Without content most web sites and apps are just an empty shell. This part is missing from most UX courses, so if you want an advantage over other job applicants, learn about content creation.
Learning to Write for the Web (Chris Nodder)
Writing for products and web sites is different to writing essays or fiction. Learn the key principles of online content creation, and the basics of layered or structured content designed for browsing and information retrieval.
UX Foundations: Content Strategy (Morten Rand-Hendriksen)
Content Strategists are responsible for the up front planning of how content will be created, stored, displayed, maintained, and updated. They look at any existing content model and create a roadmap to get to the ideal future state.
UX Foundations: Information Architecture (Chris Nodder)
If you’re interested in content, take this optional course on how to design the structure for sites and apps. It talks about the principles and also shows how you can research and test navigation and information architecture structures.
Style Guides and Design Systems (Chris Nodder)

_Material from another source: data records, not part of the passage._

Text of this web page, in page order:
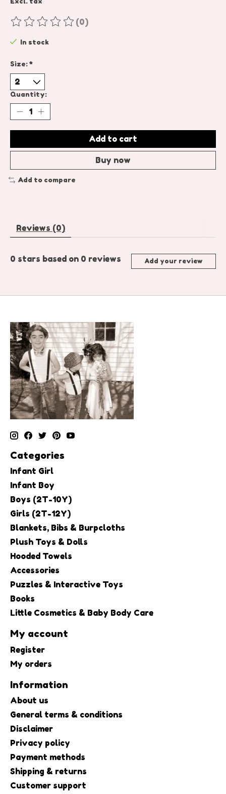
The rating of this product is
(0)
In stock
Size:*
Quantity:
Add to cart
Buy now
Add to compare
Reviews (0)
0 stars based on 0 reviews Add your review
Categories
Infant Girl
Infant Boy
Boys (2T-10Y)
Girls (2T-12Y)
Blankets, Bibs & Burpcloths
Plush Toys & Dolls
Hooded Towels
Accessories
Puzzles & Interactive Toys
Books
Little Cosmetics & Baby Body Care
My account
Register
My orders
Information
About us
General terms & conditions
Disclaimer
Privacy policy
Payment methods
Shipping & returns
Customer support
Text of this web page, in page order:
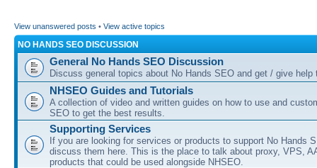
View unanswered posts • View active topics
NO HANDS SEO DISCUSSION
General No Hands SEO Discussion
Discuss general topics about No Hands SEO and get / give help
NHSEO Guides and Tutorials
A collection of video and written guides on how to use and
SEO to get the best results.
Supporting Services
If you are looking for services or products to support No Hands
discuss them here. This is the place to talk about proxy, VPS,
products that could be used alongside NHSEO.
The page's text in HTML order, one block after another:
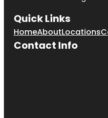
Quick Links
HomeAboutLocations
Contact Info
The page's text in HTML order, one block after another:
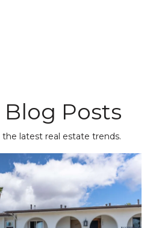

One way that content strategists, accessibility experts and information architects communicate their work with the rest of the team is through a style guide that will cover the visual design, typography, standard colors, and also the tone that content should be written in. These days, more companies are also moving to a design system, which takes the concepts from the style guide and creates a set of design patterns and development resources that are easy for designers to mix and match as they create interface designs.
Choose a popular site or app that you use regularly. Find a piece of content that is at least 500 words long. Calculate its reading age manually, using the technique in the Learning to Write for the Web course. Now, apply what you’ve learned to cut its length. See if you can get to 50% length but still retain its meaning and tone.
Share your before and after content with your study group. Run a group critique session where you give (constructive) feedback on each person’s edited content. Read this UXMatters article on the ground rules for critiques. You need to get used to giving and receiving this type of critique, because it will happen often in your work life.
Perform a content re-write for three areas of your target site. These areas should probably be the home page, a category page (if the site has them) and at least one content-rich detail page.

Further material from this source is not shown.